* **DIRECTIONS FOR THIS TASK**: From the entries below, return exactly the lines beginning at the one that contains "odwzorowanie (197, 32)" and ending at the one that contains "stwierdzenie, (155, 136)", both of them included, and only those lines.

* **DATASET RECORDS**:
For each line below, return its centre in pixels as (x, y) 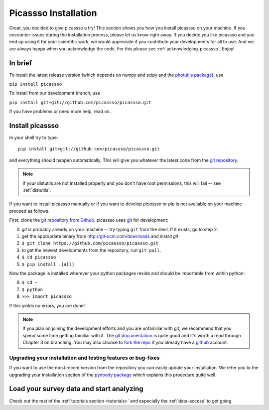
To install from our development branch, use (55, 93)
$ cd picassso (39, 257)
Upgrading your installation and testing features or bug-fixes (84, 358)
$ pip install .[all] (48, 264)
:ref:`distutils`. (37, 190)
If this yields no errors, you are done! (47, 305)
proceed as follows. (29, 211)
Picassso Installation (53, 13)
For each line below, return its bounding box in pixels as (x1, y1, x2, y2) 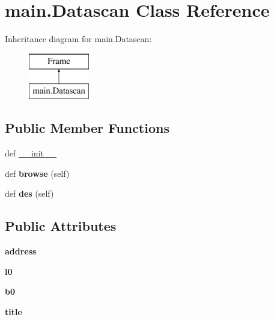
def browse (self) (5, 167, 70, 179)
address (5, 245, 37, 257)
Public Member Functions (5, 118, 169, 137)
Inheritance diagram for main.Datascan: (5, 32, 152, 45)
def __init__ (5, 147, 56, 159)
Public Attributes (5, 217, 117, 235)
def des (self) (5, 187, 54, 200)
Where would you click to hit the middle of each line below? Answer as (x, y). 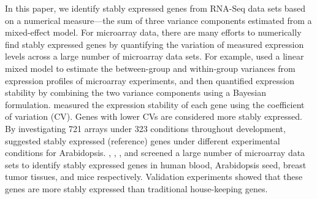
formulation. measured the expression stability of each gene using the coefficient (155, 104)
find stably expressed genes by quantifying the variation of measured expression (155, 44)
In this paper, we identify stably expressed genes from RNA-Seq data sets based (155, 8)
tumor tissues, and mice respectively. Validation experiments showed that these (154, 177)
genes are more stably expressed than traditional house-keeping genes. (136, 188)
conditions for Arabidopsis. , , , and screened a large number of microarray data (155, 153)
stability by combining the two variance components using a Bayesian (136, 92)
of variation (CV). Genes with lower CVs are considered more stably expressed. (154, 116)
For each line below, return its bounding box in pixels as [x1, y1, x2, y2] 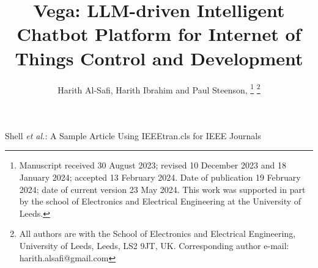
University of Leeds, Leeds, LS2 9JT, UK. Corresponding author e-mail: [19, 239, 289, 252]
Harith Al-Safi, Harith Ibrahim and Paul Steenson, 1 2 [57, 81, 261, 96]
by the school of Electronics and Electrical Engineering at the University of [19, 195, 301, 208]
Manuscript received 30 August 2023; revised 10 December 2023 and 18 [19, 159, 286, 172]
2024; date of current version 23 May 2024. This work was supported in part [19, 183, 306, 195]
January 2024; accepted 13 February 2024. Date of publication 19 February [19, 170, 301, 183]
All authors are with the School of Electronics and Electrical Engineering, [19, 227, 296, 240]
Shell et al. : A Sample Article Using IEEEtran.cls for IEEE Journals [5, 129, 261, 142]
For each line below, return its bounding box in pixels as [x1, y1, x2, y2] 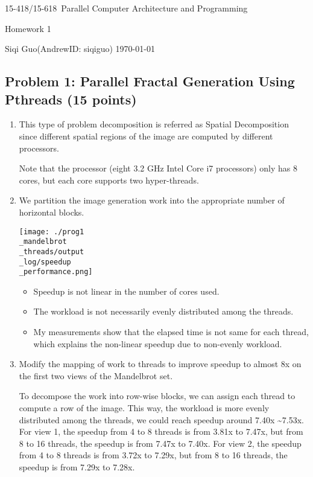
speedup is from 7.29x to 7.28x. [19, 460, 135, 473]
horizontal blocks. [19, 205, 84, 218]
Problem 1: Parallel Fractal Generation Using [5, 72, 295, 91]
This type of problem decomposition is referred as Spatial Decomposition [19, 118, 289, 130]
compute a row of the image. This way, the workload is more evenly [19, 401, 270, 414]
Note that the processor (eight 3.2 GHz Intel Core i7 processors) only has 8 [19, 162, 297, 174]
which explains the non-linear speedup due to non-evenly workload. [33, 337, 282, 350]
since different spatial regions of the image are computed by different [19, 129, 273, 142]
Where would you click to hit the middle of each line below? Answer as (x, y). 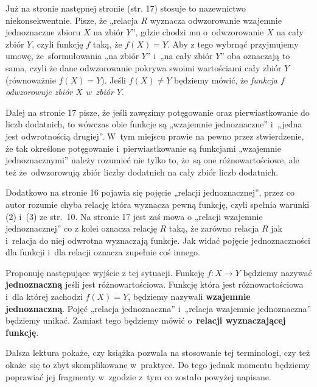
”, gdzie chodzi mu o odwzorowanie (197, 32)
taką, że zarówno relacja (214, 228)
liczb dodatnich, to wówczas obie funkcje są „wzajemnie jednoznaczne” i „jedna (154, 124)
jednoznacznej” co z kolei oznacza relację (81, 228)
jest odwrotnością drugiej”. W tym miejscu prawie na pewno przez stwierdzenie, (155, 136)
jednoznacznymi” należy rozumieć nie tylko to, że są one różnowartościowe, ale (152, 160)
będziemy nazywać (277, 272)
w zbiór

* **ANSWER FOR THE TASK**:
”, gdzie chodzi mu o odwzorowanie (197, 32)
taką, że zarówno relacja (214, 228)
liczb dodatnich, to wówczas obie funkcje są „wzajemnie jednoznaczne” i „jedna (154, 124)
jednoznacznej” co z kolei oznacza relację (81, 228)
jest odwrotnością drugiej”. W tym miejscu prawie na pewno przez stwierdzenie, (155, 136)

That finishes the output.